Workflow causes scheduled job to fail regardless of conditions

Version Info:

  • PHP – 7.3.13 *
  • IIS – 10.0.17763.1
  • SQL – MS SQL Server 2016 13.0.5103.6 (X64)
  • SuiteCRM – 7.10.30, Sugar Version 6.5.25 (Build 344)

I’ve been experiencing a problem where the Process Workflow job will fail. Suite log shows:
Fri Jul 30 16:39:56 2021 [6980][1 ][FATAL] Job 77812e77-5e52-8e64-09aa-61041deb8915 (Process Workflow Tasks) failed in CRON run
Fri Jul 30 16:39:56 2021 [6980][1 ][INFO] Resolving job 77812e77-5e52-8e64-09aa-61041deb8915 as failure: Unexpected failure, please check PHP logs and suitecrm.log

PHP log doesn’t show any errors.

I have a Workflow isolated right now which when activated causes the the above failure.
I’ve found that creating a copy of this workflow with all the same conditions/actions does not cause any failure.
I’ve also found that regardless of the conditions and actions within the original workflow (and even with no conditions/actions), just having this workflow activated causes the Process Workflow job to fail.

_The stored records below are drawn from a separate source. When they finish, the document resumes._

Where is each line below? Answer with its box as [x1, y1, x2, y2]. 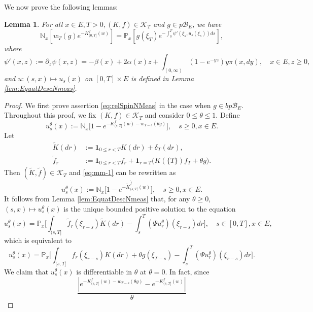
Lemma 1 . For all [4, 18, 63, 29]
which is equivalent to [4, 234, 72, 245]
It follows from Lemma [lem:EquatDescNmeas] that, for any [4, 193, 190, 204]
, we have [192, 18, 222, 29]
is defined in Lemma [131, 73, 194, 83]
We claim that [4, 266, 49, 276]
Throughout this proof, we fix [4, 110, 96, 120]
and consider [145, 110, 184, 120]

I’ve looked at Debug level logging and the only thing I see before the fail is the workflow query followed by all the leads matching the query being processed:
Sat Jul 31 01:34:09 2021 [6764][1 ][DEBUG] Hook called: Leads::process_record
Sat Jul 31 01:34:09 2021 [6764][1 ][DEBUG] process_full_list: Lead(113ddbdf-80b0-a661-a849-5f19bf049567): id = 113ddbdf-80b0-a661-a849-5f19bf049567

I’m interested to know if anyone has experienced this kind of problem - I’m trying to understand what’s going on as this install has a large number of workflows and I think this is affecting multiple workflows. Obviously the easy fix is to recreate any ‘bad’ workflows. but I want to try and understand the root cause if possible. Creating new versions run the risk of re-processing records. Or is there something else I should be looking at?

As the message says, you need to check your PHP logs, which are not the same as suitecrm.log

I am checking both the Suite log and PHP log - there’s no errors in the PHP log at the time of the cron job failing.

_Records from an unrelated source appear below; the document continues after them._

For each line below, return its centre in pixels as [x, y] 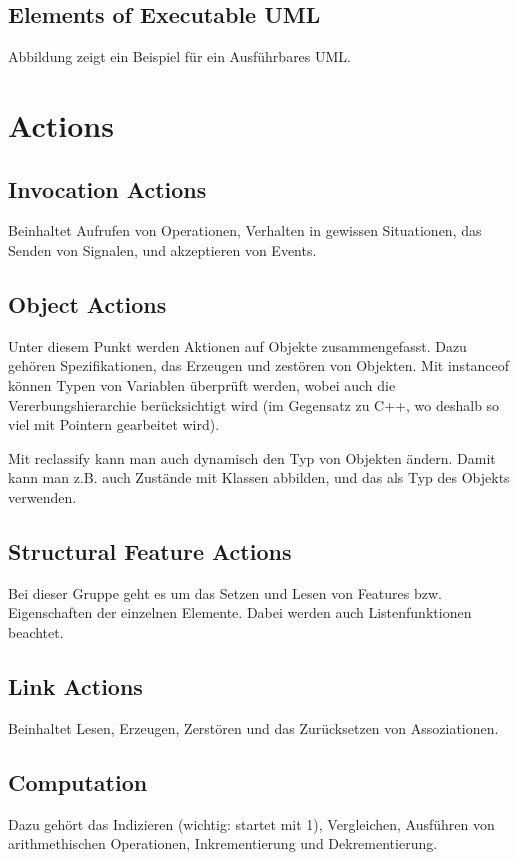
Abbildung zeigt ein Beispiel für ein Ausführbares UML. [179, 56]
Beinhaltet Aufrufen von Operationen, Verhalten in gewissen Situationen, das [245, 230]
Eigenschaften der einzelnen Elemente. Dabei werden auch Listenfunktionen [240, 612]
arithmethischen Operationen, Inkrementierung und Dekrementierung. [223, 843]
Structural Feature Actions [150, 550]
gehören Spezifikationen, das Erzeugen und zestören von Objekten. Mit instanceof [259, 365]
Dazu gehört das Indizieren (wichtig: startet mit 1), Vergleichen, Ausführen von [251, 823]
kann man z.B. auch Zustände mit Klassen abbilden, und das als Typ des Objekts [259, 477]

have you checked your server lately for overgrown tables?

Run the first query in this post and examine results:

It’s possible that you have excessive let-over entries in process_record and the query runs too long.

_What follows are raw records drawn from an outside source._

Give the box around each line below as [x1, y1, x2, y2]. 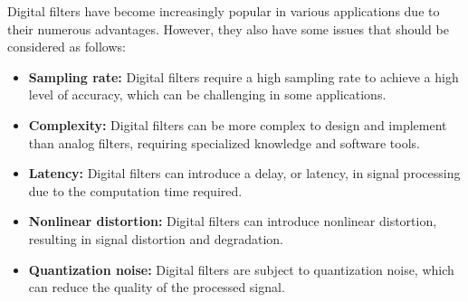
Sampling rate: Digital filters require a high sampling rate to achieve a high [28, 67, 459, 86]
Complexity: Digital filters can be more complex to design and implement [28, 115, 447, 134]
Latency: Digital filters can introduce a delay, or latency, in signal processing [28, 164, 461, 183]
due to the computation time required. [28, 181, 243, 200]
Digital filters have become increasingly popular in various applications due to [7, 2, 440, 20]
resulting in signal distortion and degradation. [28, 229, 283, 248]
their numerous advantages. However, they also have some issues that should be [7, 19, 449, 38]
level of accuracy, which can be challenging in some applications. [28, 85, 387, 104]

Turning on “Log slow queries” in Admin / Settings would also give you this clue.

Thanks. I can’t check indexes currently, but aow_processed is large. I’ve been reading through this thread and will see if we can improve the situation.

The Prune Database job is not active - I assume it would be good practice to get that activated.

Is there any way to check left over entries in process_record? Does this relate to the job_queue table?

TableName RowCount TotalSpaceKB UsedSpaceKB
aow_processed 9,339,577 5,016,224 5,014,704
securitygroups_records 2,591,262 1,769,024 1,768,688
leads_cstm 868,806 812,816 812,552
leads 868,770 1,401,904 1,398,680
email_addr_bean_rel 480,772 170,696 169,808
email_addresses 447,125 173,512 172,632
leads_audit 195,709 63,344 62,864
aow_processed_aow_actions 161,703 156,848 156,656
job_queue 125,103 246,496 246,224
calls_leads 74,122 83,368 83,120

Sorry, forget about process_record, what I meant to write was aow_processed, which is exactly your problem.

You can also probably clear most of your securitygroups_records by deleting orphaned records (the ones that point at records which are no longer in the database, like deleted Leads, for example).